WHAT THE TASK REQUIRES - Pull every line with the word "beige" out of the entries below.

Saved data entries
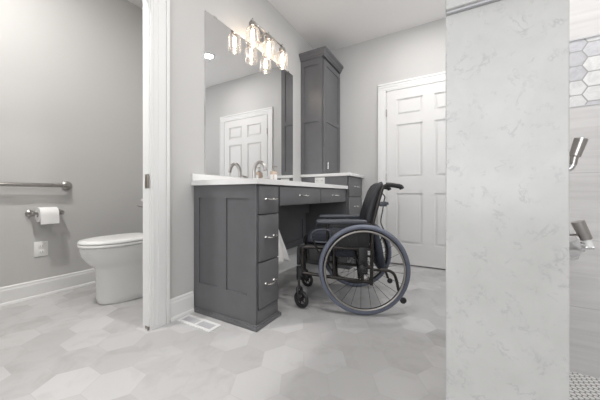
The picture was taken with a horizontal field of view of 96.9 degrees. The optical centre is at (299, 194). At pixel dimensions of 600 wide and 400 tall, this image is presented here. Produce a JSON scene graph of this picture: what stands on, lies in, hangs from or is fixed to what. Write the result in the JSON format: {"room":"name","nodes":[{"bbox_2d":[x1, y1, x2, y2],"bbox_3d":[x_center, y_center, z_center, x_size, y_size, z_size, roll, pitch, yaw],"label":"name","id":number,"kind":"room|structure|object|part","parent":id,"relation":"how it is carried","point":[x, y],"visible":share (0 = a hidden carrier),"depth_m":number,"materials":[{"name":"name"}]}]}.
{"room":"bathroom","nodes":[
{"label":"bathroom","id":0,"kind":"room"},
{"bbox_2d":[0,0,142,286],"bbox_3d":[-2.221,-0.578,1.952,0.100,2.775,2.360,0,0,30],"label":"wall","id":1,"kind":"structure","parent":0,"point":[71,71],"depth_m":2.27,"materials":[{"name":"paint"}]},
{"bbox_2d":[0,181,71,189],"bbox_3d":[-2.192,-0.078,1.837,0.064,0.076,1.016,0,0,30],"label":"grab bar","id":2,"kind":"object","parent":1,"relation":"attached to","point":[66,185],"visible":1,"depth_m":2.07,"materials":[{"name":"silver metal"}]},
{"bbox_3d":[-2.191,-0.078,1.836,0.061,0.031,0.970,0,0,30],"label":"rail","id":3,"kind":"part","parent":2,"relation":"part of","materials":[{"name":"silver metal"}]},
{"bbox_2d":[34,241,47,256],"bbox_3d":[-2.063,0.429,2.119,0.008,0.118,0.084,0,0,30],"label":"outlet","id":4,"kind":"object","parent":1,"relation":"attached to","point":[40,248],"visible":1,"depth_m":2.12,"materials":[{"name":"white plastic"}]},
{"bbox_2d":[25,209,64,216],"bbox_3d":[-2.018,0.142,2.118,0.084,0.051,0.226,0,0,30],"label":"toilet paper holder","id":5,"kind":"object","parent":1,"relation":"attached to","point":[29,213],"visible":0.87,"depth_m":2.05,"materials":[{"name":"silver metal"}]},
{"bbox_3d":[-2.062,0.142,2.043,0.084,0.051,0.052,0,0,30],"label":"post","id":6,"kind":"part","parent":5,"relation":"part of","materials":[{"name":"silver metal"}]},
{"bbox_2d":[35,207,58,223],"bbox_3d":[-1.998,0.161,2.104,0.116,0.128,0.113,0,0,30],"label":"toilet paper roll","id":7,"kind":"object","parent":5,"relation":"on","point":[46,215],"visible":0.97,"depth_m":2.07,"materials":[{"name":"white paper"}]},
{"bbox_2d":[0,268,95,307],"bbox_3d":[-2.192,0.740,1.877,0.026,0.140,2.260,0,0,30],"label":"baseboard","id":8,"kind":"structure","parent":1,"relation":"attached to","point":[26,291],"depth_m":2.13,"materials":[{"name":"paint"}]},
{"bbox_2d":[128,0,142,8],"bbox_3d":[-1.698,-2.002,1.650,1.310,0.075,2.360,0,0,30],"label":"ceiling","id":9,"kind":"structure","parent":0,"point":[139,3],"depth_m":2.72,"materials":[{"name":"white paint"}]},
{"bbox_2d":[170,0,313,298],"bbox_3d":[-1.001,-0.551,1.485,0.059,2.722,4.970,0,0,30],"label":"wall","id":10,"kind":"structure","parent":0,"point":[187,17],"depth_m":1.86,"materials":[{"name":"paint"}]},
{"bbox_2d":[143,0,149,330],"bbox_3d":[-0.925,-0.215,1.607,0.072,2.050,0.031,0,0,30],"label":"trim","id":11,"kind":"structure","parent":10,"relation":"attached to","point":[146,3],"depth_m":1.60,"materials":[{"name":"paint"}]},
{"bbox_2d":[150,0,169,329],"bbox_3d":[-0.864,-0.220,1.641,0.022,2.060,0.117,0,0,30],"label":"trim","id":12,"kind":"structure","parent":10,"relation":"attached to","point":[159,9],"depth_m":1.63,"materials":[{"name":"paint"}]},
{"bbox_2d":[170,291,193,322],"bbox_3d":[-0.785,0.740,1.774,0.026,0.140,0.183,0,0,30],"label":"baseboard","id":13,"kind":"structure","parent":10,"relation":"attached to","point":[182,305],"depth_m":1.77,"materials":[{"name":"paint"}]},
{"bbox_2d":[191,174,242,180],"bbox_3d":[-0.366,-0.124,2.504,0.018,0.048,1.526,0,0,30],"label":"backsplash","id":14,"kind":"structure","parent":10,"relation":"attached to","point":[193,176],"depth_m":1.95,"materials":[{"name":"white stone"}]},
{"bbox_2d":[205,10,292,180],"bbox_3d":[-0.388,-0.756,2.478,0.009,1.212,1.230,0,0,30],"label":"mirror","id":15,"kind":"object","parent":10,"relation":"attached to","point":[249,96],"visible":0.97,"depth_m":2.30,"materials":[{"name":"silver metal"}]},
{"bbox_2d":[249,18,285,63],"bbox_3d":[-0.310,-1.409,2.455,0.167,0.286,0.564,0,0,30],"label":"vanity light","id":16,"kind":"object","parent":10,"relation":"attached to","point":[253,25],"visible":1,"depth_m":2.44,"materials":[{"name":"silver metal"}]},
{"bbox_3d":[-0.400,-1.349,2.248,0.028,0.091,0.028,0,0,30],"label":"bulb","id":17,"kind":"part","parent":16,"relation":"part of","materials":[{"name":"beige glass"}]},
{"bbox_3d":[-0.288,-1.349,2.441,0.028,0.091,0.028,0,0,30],"label":"bulb","id":18,"kind":"part","parent":16,"relation":"part of","materials":[{"name":"beige glass"}]},
{"bbox_2d":[278,253,296,273],"bbox_3d":[-0.295,0.740,2.624,0.026,0.140,1.270,0,0,30],"label":"baseboard","id":19,"kind":"structure","parent":10,"relation":"attached to","point":[286,265],"depth_m":2.91,"materials":[{"name":"paint"}]},
{"bbox_2d":[0,261,599,399],"bbox_3d":[-0.192,0.848,1.017,4.550,0.084,5.170,0,0,30],"label":"floor","id":20,"kind":"structure","parent":0,"point":[67,345],"depth_m":1.39,"materials":[{"name":"tile"}]},
{"bbox_2d":[77,198,142,304],"bbox_3d":[-1.363,0.421,2.200,0.431,0.778,0.772,0,0,30],"label":"toilet","id":21,"kind":"object","parent":20,"relation":"on","point":[117,259],"visible":0.44,"depth_m":1.97,"materials":[{"name":"white ceramic"}]},
{"bbox_3d":[-1.421,0.363,2.078,0.374,0.019,0.502,0,0,30],"label":"seat","id":22,"kind":"part","parent":21,"relation":"part of","materials":[{"name":"white plastic"}]},
{"bbox_3d":[-1.421,0.337,2.078,0.376,0.028,0.502,0,0,30],"label":"lid","id":23,"kind":"part","parent":21,"relation":"part of","materials":[{"name":"white plastic"}]},
{"bbox_3d":[-1.364,0.592,2.178,0.370,0.437,0.721,0,0,30],"label":"bowl","id":24,"kind":"part","parent":21,"relation":"part of","materials":[{"name":"white ceramic"}]},
{"bbox_2d":[177,314,221,331],"bbox_3d":[-0.641,0.807,1.682,0.303,0.005,0.096,0,0,30],"label":"floor vent","id":25,"kind":"object","parent":20,"relation":"in","point":[197,322],"visible":1,"depth_m":1.68,"materials":[{"name":"metal"}]},
{"bbox_2d":[194,184,280,331],"bbox_3d":[-0.424,0.373,1.814,0.607,0.874,0.262,0,0,30],"label":"base cabinet","id":26,"kind":"object","parent":20,"relation":"on","point":[236,226],"visible":1,"depth_m":1.70,"materials":[{"name":"paint"}]},
{"bbox_3d":[-0.502,0.359,1.738,0.548,0.846,0.022,0,0,30],"label":"panel","id":27,"kind":"part","parent":26,"relation":"part of","materials":[{"name":"paint"}]},
{"bbox_3d":[-0.439,0.795,1.822,0.574,0.030,0.262,0,0,30],"label":"moulding","id":28,"kind":"part","parent":26,"relation":"part of","materials":[{"name":"paint"}]},
{"bbox_3d":[-0.209,0.358,1.688,0.010,0.844,0.226,0,0,30],"label":"frame","id":29,"kind":"part","parent":26,"relation":"part of","materials":[{"name":"paint"}]},
{"bbox_3d":[-0.200,0.551,1.689,0.019,0.277,0.198,0,0,30],"label":"drawer","id":30,"kind":"part","parent":26,"relation":"part of","materials":[{"name":"paint"}]},
{"bbox_3d":[-0.200,0.265,1.689,0.019,0.281,0.198,0,0,30],"label":"drawer","id":31,"kind":"part","parent":26,"relation":"part of","materials":[{"name":"paint"}]},
{"bbox_3d":[-0.200,0.029,1.689,0.019,0.174,0.198,0,0,30],"label":"drawer","id":32,"kind":"part","parent":26,"relation":"part of","materials":[{"name":"paint"}]},
{"bbox_2d":[191,174,347,188],"bbox_3d":[-0.116,-0.107,2.370,0.585,0.082,1.546,0,0,30],"label":"countertop","id":33,"kind":"structure","parent":26,"relation":"on","point":[196,179],"depth_m":1.82,"materials":[{"name":"white stone"}]},
{"bbox_2d":[241,160,268,178],"bbox_3d":[-0.350,-0.198,2.269,0.163,0.194,0.354,0,0,30],"label":"faucet","id":34,"kind":"object","parent":33,"relation":"on","point":[262,163],"visible":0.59,"depth_m":2.26,"materials":[{"name":"silver metal"}]},
{"bbox_3d":[-0.350,-0.198,2.269,0.163,0.194,0.054,0,0,30],"label":"spout","id":35,"kind":"part","parent":34,"relation":"part of","materials":[{"name":"silver metal"}]},
{"bbox_2d":[270,166,276,179],"bbox_3d":[-0.244,-0.188,2.530,0.068,0.174,0.060,0,0,30],"label":"soap bottle","id":36,"kind":"object","parent":33,"relation":"on","point":[273,174],"visible":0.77,"depth_m":2.52,"materials":[{"name":"white plastic"}]},
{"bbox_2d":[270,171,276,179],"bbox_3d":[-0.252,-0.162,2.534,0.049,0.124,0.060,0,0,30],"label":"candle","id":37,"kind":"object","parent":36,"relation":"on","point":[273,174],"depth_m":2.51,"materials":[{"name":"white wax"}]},
{"bbox_2d":[277,186,345,249],"bbox_3d":[-0.034,0.256,2.470,0.583,0.639,1.291,0,0,30],"label":"drawer unit","id":38,"kind":"object","parent":33,"relation":"attached to","point":[293,201],"visible":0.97,"depth_m":2.69,"materials":[{"name":"paint"}]},
{"bbox_3d":[-0.249,0.256,2.595,0.086,0.639,1.291,0,0,30],"label":"panel","id":39,"kind":"part","parent":38,"relation":"part of","materials":[{"name":"paint"}]},
{"bbox_3d":[0.016,0.007,2.066,0.019,0.130,0.630,0,0,30],"label":"drawer","id":40,"kind":"part","parent":38,"relation":"part of","materials":[{"name":"paint"}]},
{"bbox_3d":[0.333,0.007,2.616,0.019,0.130,0.625,0,0,30],"label":"drawer","id":41,"kind":"part","parent":38,"relation":"part of","materials":[{"name":"paint"}]},
{"bbox_3d":[-0.175,0.547,1.675,0.037,0.017,0.110,0,0,30],"label":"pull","id":42,"kind":"part","parent":26,"relation":"part of","materials":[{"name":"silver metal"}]},
{"bbox_2d":[277,229,289,263],"bbox_3d":[-0.149,0.319,1.942,0.034,0.393,0.262,0,0,30],"label":"hand towel","id":43,"kind":"object","parent":26,"relation":"hanging from","point":[282,252],"visible":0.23,"depth_m":1.95,"materials":[{"name":"white fabric"}]},
{"bbox_2d":[302,176,361,269],"bbox_3d":[0.413,0.301,3.242,0.630,1.018,0.504,0,0,30],"label":"base cabinet","id":44,"kind":"object","parent":20,"relation":"on","point":[353,204],"visible":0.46,"depth_m":3.02,"materials":[{"name":"paint"}]},
{"bbox_2d":[315,177,324,183],"bbox_3d":[0.227,-0.166,3.063,0.126,0.076,0.007,0,0,30],"label":"outlet","id":45,"kind":"object","parent":44,"relation":"attached to","point":[317,179],"visible":0.91,"depth_m":3.06,"materials":[{"name":"white plastic"}]},
{"bbox_2d":[301,173,363,177],"bbox_3d":[0.403,-0.226,3.239,0.616,0.032,0.523,0,0,30],"label":"countertop","id":46,"kind":"structure","parent":44,"relation":"on","point":[327,174],"depth_m":3.02,"materials":[{"name":"white stone"}]},
{"bbox_2d":[299,46,343,174],"bbox_3d":[0.275,-0.953,3.290,0.345,1.419,0.561,0,0,30],"label":"cabinet","id":47,"kind":"object","parent":46,"relation":"on","point":[321,70],"visible":0.98,"depth_m":3.13,"materials":[{"name":"paint"}]},
{"bbox_3d":[0.134,-0.926,3.110,0.278,1.367,0.020,0,0,30],"label":"panel","id":48,"kind":"part","parent":47,"relation":"part of","materials":[{"name":"paint"}]},
{"bbox_3d":[0.275,-1.622,3.290,0.345,0.080,0.561,0,0,30],"label":"crown moulding","id":49,"kind":"part","parent":47,"relation":"part of","materials":[{"name":"paint"}]},
{"bbox_3d":[0.389,-0.906,3.252,0.021,1.308,0.487,0,0,30],"label":"door","id":50,"kind":"part","parent":47,"relation":"part of","materials":[{"name":"paint"}]},
{"bbox_3d":[0.647,0.135,3.111,0.019,0.220,0.455,0,0,30],"label":"drawer","id":51,"kind":"part","parent":44,"relation":"part of","materials":[{"name":"paint"}]},
{"bbox_3d":[0.647,-0.091,3.111,0.019,0.213,0.455,0,0,30],"label":"drawer","id":52,"kind":"part","parent":44,"relation":"part of","materials":[{"name":"paint"}]},
{"bbox_2d":[294,182,410,314],"bbox_3d":[0.373,0.358,2.088,0.791,0.906,0.634,0,0,7],"label":"wheelchair","id":53,"kind":"object","parent":20,"relation":"on","point":[350,236],"visible":1,"depth_m":1.87,"materials":[{"name":"black metal"}]},
{"bbox_3d":[0.194,0.285,1.887,0.019,0.170,0.036,0,0,7],"label":"armrest post","id":54,"kind":"part","parent":53,"relation":"part of","materials":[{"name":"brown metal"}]},
{"bbox_3d":[0.308,0.485,2.309,0.518,0.290,0.030,0,0,7],"label":"frame","id":55,"kind":"part","parent":53,"relation":"part of","materials":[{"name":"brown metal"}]},
{"bbox_3d":[0.259,0.485,1.888,0.518,0.290,0.030,0,0,7],"label":"frame","id":56,"kind":"part","parent":53,"relation":"part of","materials":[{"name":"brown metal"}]},
{"bbox_2d":[307,227,369,242],"bbox_3d":[0.296,0.315,2.098,0.453,0.085,0.400,0,0,7],"label":"seat cushion","id":57,"kind":"object","parent":53,"relation":"on","point":[320,235],"depth_m":1.88,"materials":[{"name":"black fabric"}]},
{"bbox_3d":[0.441,0.460,1.857,0.063,0.190,0.045,0,0,7],"label":"axle plate","id":58,"kind":"part","parent":53,"relation":"part of","materials":[{"name":"black metal"}]},
{"bbox_3d":[0.485,0.271,1.853,0.061,0.158,0.022,0,0,-15],"label":"armrest post","id":59,"kind":"part","parent":53,"relation":"part of","materials":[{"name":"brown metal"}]},
{"bbox_3d":[0.548,0.128,2.068,0.162,0.445,0.368,0,0,7],"label":"backrest","id":60,"kind":"part","parent":53,"relation":"part of","materials":[{"name":"black fabric"}]},
{"bbox_2d":[268,0,445,50],"bbox_3d":[0.376,-1.952,0.690,3.239,0.080,5.170,0,0,30],"label":"ceiling","id":61,"kind":"structure","parent":0,"point":[332,24],"depth_m":2.85,"materials":[{"name":"white paint"}]},
{"bbox_2d":[331,18,445,244],"bbox_3d":[1.600,-0.551,2.910,3.139,2.722,0.100,0,0,30],"label":"wall","id":62,"kind":"structure","parent":0,"point":[420,50],"depth_m":3.27,"materials":[{"name":"paint"}]},
{"bbox_2d":[378,92,385,257],"bbox_3d":[0.985,-0.212,3.194,0.092,2.045,0.022,0,0,30],"label":"trim","id":63,"kind":"structure","parent":62,"relation":"attached to","point":[381,95],"depth_m":3.19,"materials":[{"name":"paint"}]},
{"bbox_2d":[378,71,445,91],"bbox_3d":[1.422,-1.281,2.942,1.100,0.092,0.022,0,0,30],"label":"trim","id":64,"kind":"structure","parent":62,"relation":"attached to","point":[441,76],"depth_m":3.02,"materials":[{"name":"paint"}]},
{"bbox_2d":[386,82,445,268],"bbox_3d":[1.406,-0.211,2.927,0.902,2.014,0.104,0,0,30],"label":"door","id":65,"kind":"structure","parent":62,"relation":"in","point":[416,116],"depth_m":3.00,"materials":[{"name":"paint"}]},
{"bbox_2d":[386,80,445,230],"bbox_3d":[1.452,-0.215,2.995,0.920,2.050,0.101,0,0,30],"label":"trim","id":66,"kind":"structure","parent":62,"relation":"attached to","point":[445,80],"depth_m":3.18,"materials":[{"name":"paint"}]},
{"bbox_2d":[446,0,568,399],"bbox_3d":[0.639,0.222,0.950,0.185,1.176,1.045,0,0,30],"label":"wall","id":67,"kind":"structure","parent":0,"point":[507,61],"depth_m":0.49,"materials":[{"name":"white stone"}]},
{"bbox_2d":[446,0,483,11],"bbox_3d":[0.641,-0.387,0.941,0.198,0.034,1.059,0,0,30],"label":"trim","id":68,"kind":"structure","parent":67,"relation":"attached to","point":[450,4],"depth_m":0.52,"materials":[{"name":"white paint"}]},
{"bbox_2d":[446,0,499,15],"bbox_3d":[0.641,-0.368,0.945,0.190,0.004,1.052,0,0,30],"label":"trim","id":69,"kind":"structure","parent":67,"relation":"on","point":[481,3],"depth_m":0.52,"materials":[{"name":"grey"}]},
{"bbox_2d":[569,0,599,377],"bbox_3d":[1.472,-0.551,1.141,1.432,2.722,0.112,0,0,30],"label":"wall","id":70,"kind":"structure","parent":0,"point":[584,15],"depth_m":1.19,"materials":[{"name":"tile"}]},
{"bbox_2d":[569,137,587,171],"bbox_3d":[0.614,-0.085,0.627,0.093,0.094,0.044,0,0,30],"label":"shower head","id":71,"kind":"object","parent":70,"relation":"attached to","point":[578,146],"visible":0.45,"depth_m":0.61,"materials":[{"name":"silver metal"}]},
{"bbox_3d":[0.617,-0.064,0.625,0.049,0.021,0.013,0,0,30],"label":"stem","id":72,"kind":"part","parent":71,"relation":"part of","materials":[{"name":"silver metal"}]},
{"bbox_2d":[569,220,593,259],"bbox_3d":[0.522,0.085,0.507,0.054,0.077,0.052,0,0,30],"label":"shower valve","id":73,"kind":"object","parent":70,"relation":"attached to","point":[576,247],"visible":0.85,"depth_m":0.49,"materials":[{"name":"silver metal"}]},
{"bbox_3d":[0.531,0.066,0.502,0.030,0.040,0.020,0,0,30],"label":"lever","id":74,"kind":"part","parent":73,"relation":"part of","materials":[{"name":"silver metal"}]}
]}

COMPLETED EXERCISE -
{"bbox_3d":[-0.400,-1.349,2.248,0.028,0.091,0.028,0,0,30],"label":"bulb","id":17,"kind":"part","parent":16,"relation":"part of","materials":[{"name":"beige glass"}]},
{"bbox_3d":[-0.288,-1.349,2.441,0.028,0.091,0.028,0,0,30],"label":"bulb","id":18,"kind":"part","parent":16,"relation":"part of","materials":[{"name":"beige glass"}]},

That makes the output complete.